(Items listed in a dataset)
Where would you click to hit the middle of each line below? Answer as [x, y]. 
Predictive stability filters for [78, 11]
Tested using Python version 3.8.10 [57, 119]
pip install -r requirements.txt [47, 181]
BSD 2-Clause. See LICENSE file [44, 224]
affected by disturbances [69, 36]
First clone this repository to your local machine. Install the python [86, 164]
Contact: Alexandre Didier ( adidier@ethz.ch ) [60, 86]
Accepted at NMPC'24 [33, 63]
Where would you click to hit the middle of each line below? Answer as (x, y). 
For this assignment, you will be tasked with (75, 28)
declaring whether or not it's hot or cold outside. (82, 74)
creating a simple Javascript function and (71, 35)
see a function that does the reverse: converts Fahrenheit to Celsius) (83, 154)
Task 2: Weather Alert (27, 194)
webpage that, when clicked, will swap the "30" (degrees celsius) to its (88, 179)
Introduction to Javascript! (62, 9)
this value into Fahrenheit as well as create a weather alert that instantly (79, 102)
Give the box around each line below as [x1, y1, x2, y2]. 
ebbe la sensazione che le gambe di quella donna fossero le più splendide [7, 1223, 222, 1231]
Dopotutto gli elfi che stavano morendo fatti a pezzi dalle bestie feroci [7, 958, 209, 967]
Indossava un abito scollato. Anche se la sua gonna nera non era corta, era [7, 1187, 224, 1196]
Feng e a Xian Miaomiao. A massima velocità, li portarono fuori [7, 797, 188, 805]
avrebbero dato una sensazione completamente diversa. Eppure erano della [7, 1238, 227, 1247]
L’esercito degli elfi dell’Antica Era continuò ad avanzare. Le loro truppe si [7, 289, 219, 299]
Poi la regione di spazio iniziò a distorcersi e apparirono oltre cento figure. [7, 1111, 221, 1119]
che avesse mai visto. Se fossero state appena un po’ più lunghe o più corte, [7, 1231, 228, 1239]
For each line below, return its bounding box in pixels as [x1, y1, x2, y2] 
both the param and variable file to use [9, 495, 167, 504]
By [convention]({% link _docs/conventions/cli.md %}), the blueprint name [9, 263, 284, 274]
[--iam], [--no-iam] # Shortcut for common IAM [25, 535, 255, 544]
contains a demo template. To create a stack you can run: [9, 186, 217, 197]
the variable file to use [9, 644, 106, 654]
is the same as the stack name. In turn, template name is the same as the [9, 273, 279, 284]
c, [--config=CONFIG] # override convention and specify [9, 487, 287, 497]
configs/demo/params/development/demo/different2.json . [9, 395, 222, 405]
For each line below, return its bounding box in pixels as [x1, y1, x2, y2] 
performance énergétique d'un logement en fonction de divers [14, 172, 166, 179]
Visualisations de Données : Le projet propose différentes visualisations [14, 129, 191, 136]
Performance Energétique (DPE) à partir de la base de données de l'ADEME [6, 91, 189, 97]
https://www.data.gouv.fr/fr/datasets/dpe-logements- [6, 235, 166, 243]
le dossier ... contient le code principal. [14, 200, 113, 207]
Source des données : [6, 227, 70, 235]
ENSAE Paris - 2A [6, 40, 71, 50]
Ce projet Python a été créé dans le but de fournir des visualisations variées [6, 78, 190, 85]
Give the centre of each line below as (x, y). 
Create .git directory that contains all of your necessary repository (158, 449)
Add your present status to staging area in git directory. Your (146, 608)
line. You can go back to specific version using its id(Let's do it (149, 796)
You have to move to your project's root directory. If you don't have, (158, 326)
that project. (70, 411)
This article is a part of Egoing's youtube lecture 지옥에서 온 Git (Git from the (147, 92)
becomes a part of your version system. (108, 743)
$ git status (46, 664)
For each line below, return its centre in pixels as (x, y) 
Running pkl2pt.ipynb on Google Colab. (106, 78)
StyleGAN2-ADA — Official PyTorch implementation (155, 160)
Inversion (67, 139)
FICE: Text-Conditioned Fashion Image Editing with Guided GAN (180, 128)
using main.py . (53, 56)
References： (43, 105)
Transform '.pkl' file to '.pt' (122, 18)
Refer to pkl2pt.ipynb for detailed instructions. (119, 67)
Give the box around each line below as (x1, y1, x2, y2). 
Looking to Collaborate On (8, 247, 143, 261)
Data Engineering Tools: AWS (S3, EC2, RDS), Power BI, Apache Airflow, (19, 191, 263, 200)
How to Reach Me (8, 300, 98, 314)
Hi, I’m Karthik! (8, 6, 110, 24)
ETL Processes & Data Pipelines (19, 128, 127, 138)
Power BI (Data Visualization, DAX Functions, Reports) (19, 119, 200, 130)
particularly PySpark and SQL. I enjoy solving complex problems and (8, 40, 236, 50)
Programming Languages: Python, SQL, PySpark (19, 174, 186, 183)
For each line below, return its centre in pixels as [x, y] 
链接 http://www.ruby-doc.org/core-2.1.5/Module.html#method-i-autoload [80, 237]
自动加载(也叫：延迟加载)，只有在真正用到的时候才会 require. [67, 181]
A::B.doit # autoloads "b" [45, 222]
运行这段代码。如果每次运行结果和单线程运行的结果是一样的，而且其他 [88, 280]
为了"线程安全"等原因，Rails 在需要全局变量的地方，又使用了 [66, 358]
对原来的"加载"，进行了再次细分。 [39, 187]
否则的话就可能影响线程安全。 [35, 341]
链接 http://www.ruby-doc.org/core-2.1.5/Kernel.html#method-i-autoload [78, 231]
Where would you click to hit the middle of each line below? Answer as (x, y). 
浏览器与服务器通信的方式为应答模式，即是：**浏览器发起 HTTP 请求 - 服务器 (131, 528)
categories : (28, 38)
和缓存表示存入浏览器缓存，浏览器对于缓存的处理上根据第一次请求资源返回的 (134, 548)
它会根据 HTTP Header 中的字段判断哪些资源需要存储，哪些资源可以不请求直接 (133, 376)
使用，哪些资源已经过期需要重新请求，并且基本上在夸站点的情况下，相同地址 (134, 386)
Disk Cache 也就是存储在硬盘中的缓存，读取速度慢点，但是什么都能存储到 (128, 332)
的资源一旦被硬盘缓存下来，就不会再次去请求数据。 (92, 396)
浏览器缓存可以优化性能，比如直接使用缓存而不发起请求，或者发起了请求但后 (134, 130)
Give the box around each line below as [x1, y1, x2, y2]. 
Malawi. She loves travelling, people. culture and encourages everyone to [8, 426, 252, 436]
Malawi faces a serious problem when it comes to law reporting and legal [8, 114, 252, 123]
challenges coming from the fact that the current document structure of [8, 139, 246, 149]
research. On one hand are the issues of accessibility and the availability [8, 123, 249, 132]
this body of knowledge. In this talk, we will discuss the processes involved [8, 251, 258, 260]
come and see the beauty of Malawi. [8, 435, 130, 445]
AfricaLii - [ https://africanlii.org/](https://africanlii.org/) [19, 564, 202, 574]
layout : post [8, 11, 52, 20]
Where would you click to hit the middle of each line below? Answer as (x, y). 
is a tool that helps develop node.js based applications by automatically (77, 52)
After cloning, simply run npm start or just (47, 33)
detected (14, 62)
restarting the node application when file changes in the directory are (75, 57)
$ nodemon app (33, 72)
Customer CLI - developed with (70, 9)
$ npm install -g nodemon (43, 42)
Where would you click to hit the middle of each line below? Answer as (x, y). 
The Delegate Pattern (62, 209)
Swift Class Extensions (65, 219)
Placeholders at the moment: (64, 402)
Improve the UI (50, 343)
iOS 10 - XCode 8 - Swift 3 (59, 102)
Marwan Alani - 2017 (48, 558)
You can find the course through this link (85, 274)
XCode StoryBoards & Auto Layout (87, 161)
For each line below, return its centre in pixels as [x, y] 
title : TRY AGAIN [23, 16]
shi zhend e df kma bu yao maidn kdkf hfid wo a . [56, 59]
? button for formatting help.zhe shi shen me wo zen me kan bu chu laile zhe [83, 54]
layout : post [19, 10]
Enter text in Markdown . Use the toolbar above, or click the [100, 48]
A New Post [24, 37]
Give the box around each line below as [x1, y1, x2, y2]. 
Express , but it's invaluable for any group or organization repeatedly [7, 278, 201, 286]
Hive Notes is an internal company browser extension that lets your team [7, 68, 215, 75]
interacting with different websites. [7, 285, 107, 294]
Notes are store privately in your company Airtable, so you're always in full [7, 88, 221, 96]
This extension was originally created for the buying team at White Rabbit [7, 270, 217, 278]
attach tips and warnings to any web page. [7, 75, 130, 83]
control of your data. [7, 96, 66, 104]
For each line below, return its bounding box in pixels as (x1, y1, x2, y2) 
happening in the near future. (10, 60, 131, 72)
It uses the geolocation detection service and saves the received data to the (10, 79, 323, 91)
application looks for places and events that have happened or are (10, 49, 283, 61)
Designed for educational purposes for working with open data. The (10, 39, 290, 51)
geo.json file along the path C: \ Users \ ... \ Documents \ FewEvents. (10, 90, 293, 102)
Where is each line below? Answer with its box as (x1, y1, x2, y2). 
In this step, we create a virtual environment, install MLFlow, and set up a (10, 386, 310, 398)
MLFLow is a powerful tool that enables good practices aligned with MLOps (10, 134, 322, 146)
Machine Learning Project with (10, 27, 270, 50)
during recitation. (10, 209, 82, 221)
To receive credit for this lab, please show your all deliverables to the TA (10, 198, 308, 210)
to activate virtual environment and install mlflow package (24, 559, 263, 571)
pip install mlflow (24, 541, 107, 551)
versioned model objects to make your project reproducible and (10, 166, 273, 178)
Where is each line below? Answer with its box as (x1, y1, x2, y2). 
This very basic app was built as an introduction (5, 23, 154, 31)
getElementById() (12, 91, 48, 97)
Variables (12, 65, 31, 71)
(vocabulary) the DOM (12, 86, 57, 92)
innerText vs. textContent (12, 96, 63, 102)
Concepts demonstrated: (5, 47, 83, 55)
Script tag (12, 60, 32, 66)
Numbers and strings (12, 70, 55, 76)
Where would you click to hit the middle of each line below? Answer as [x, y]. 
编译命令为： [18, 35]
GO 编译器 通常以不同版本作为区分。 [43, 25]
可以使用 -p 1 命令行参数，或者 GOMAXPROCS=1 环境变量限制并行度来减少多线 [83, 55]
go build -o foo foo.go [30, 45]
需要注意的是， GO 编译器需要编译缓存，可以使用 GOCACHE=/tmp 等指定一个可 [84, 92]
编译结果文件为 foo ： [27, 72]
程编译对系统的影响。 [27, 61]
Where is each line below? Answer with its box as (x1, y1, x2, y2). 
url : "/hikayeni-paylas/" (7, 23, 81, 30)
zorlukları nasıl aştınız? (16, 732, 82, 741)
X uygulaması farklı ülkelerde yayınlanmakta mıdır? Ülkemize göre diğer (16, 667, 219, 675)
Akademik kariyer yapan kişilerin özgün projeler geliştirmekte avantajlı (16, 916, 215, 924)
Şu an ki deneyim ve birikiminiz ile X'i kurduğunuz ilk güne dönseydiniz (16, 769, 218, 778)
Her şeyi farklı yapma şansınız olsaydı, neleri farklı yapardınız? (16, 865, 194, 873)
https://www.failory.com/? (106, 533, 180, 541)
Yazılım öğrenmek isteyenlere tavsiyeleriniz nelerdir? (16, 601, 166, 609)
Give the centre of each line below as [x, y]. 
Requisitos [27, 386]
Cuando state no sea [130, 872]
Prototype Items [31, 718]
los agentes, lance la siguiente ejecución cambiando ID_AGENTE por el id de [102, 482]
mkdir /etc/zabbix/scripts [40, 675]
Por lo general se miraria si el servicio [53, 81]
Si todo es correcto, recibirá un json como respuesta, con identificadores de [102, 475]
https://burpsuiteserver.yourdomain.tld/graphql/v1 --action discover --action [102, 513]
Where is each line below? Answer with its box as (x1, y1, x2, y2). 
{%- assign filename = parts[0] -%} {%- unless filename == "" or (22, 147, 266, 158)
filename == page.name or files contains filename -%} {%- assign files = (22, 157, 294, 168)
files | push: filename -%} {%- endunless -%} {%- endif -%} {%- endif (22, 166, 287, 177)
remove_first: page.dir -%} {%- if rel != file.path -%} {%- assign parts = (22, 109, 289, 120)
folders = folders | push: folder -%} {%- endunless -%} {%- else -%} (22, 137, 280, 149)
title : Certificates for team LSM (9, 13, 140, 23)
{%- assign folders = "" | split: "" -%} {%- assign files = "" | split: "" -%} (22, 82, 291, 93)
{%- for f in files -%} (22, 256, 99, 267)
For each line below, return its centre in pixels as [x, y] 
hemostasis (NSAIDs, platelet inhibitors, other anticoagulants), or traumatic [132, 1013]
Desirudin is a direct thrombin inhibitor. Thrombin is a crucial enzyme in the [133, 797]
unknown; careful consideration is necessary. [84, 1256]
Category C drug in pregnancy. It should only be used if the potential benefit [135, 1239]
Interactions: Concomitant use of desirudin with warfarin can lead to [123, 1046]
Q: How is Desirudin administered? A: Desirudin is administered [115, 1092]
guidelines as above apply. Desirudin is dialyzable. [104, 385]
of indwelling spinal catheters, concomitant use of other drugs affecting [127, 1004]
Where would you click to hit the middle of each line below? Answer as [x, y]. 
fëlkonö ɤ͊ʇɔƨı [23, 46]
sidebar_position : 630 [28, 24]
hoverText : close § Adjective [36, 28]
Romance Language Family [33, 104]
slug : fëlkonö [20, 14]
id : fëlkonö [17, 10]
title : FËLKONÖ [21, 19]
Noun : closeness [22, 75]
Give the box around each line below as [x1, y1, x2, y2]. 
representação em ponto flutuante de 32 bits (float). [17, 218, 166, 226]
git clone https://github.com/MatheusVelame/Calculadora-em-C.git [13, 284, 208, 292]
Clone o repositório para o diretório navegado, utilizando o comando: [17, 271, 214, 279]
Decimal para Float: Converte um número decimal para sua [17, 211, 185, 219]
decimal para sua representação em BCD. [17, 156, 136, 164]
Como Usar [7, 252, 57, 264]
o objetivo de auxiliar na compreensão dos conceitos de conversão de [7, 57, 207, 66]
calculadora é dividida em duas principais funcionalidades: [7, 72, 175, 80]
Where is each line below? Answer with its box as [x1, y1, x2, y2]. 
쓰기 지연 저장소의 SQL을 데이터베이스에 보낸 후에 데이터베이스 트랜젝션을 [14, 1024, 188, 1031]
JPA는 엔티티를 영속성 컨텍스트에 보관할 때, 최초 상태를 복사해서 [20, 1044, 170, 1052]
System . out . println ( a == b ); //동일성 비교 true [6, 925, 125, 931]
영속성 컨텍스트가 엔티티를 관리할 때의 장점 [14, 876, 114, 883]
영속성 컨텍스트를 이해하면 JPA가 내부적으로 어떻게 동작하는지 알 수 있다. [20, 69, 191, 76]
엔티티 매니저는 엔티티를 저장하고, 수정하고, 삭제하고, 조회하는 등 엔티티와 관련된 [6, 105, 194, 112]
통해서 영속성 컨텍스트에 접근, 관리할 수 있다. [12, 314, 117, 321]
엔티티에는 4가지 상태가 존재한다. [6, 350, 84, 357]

* [Exercise] What the task asks for is a word-for-word repeat of the lines above, from the first through the one containing "both the param".

* [Answer section]
Where would you click to hit the middle of each line below? Answer as [x, y]. 
Predictive stability filters for [78, 11]
Tested using Python version 3.8.10 [57, 119]
pip install -r requirements.txt [47, 181]
BSD 2-Clause. See LICENSE file [44, 224]
affected by disturbances [69, 36]
First clone this repository to your local machine. Install the python [86, 164]
Contact: Alexandre Didier ( adidier@ethz.ch ) [60, 86]
Accepted at NMPC'24 [33, 63]
Where would you click to hit the middle of each line below? Answer as (x, y). 
For this assignment, you will be tasked with (75, 28)
declaring whether or not it's hot or cold outside. (82, 74)
creating a simple Javascript function and (71, 35)
see a function that does the reverse: converts Fahrenheit to Celsius) (83, 154)
Task 2: Weather Alert (27, 194)
webpage that, when clicked, will swap the "30" (degrees celsius) to its (88, 179)
Introduction to Javascript! (62, 9)
this value into Fahrenheit as well as create a weather alert that instantly (79, 102)
Give the box around each line below as [x1, y1, x2, y2]. 
ebbe la sensazione che le gambe di quella donna fossero le più splendide [7, 1223, 222, 1231]
Dopotutto gli elfi che stavano morendo fatti a pezzi dalle bestie feroci [7, 958, 209, 967]
Indossava un abito scollato. Anche se la sua gonna nera non era corta, era [7, 1187, 224, 1196]
Feng e a Xian Miaomiao. A massima velocità, li portarono fuori [7, 797, 188, 805]
avrebbero dato una sensazione completamente diversa. Eppure erano della [7, 1238, 227, 1247]
L’esercito degli elfi dell’Antica Era continuò ad avanzare. Le loro truppe si [7, 289, 219, 299]
Poi la regione di spazio iniziò a distorcersi e apparirono oltre cento figure. [7, 1111, 221, 1119]
che avesse mai visto. Se fossero state appena un po’ più lunghe o più corte, [7, 1231, 228, 1239]
For each line below, return its bounding box in pixels as [x1, y1, x2, y2] 
both the param and variable file to use [9, 495, 167, 504]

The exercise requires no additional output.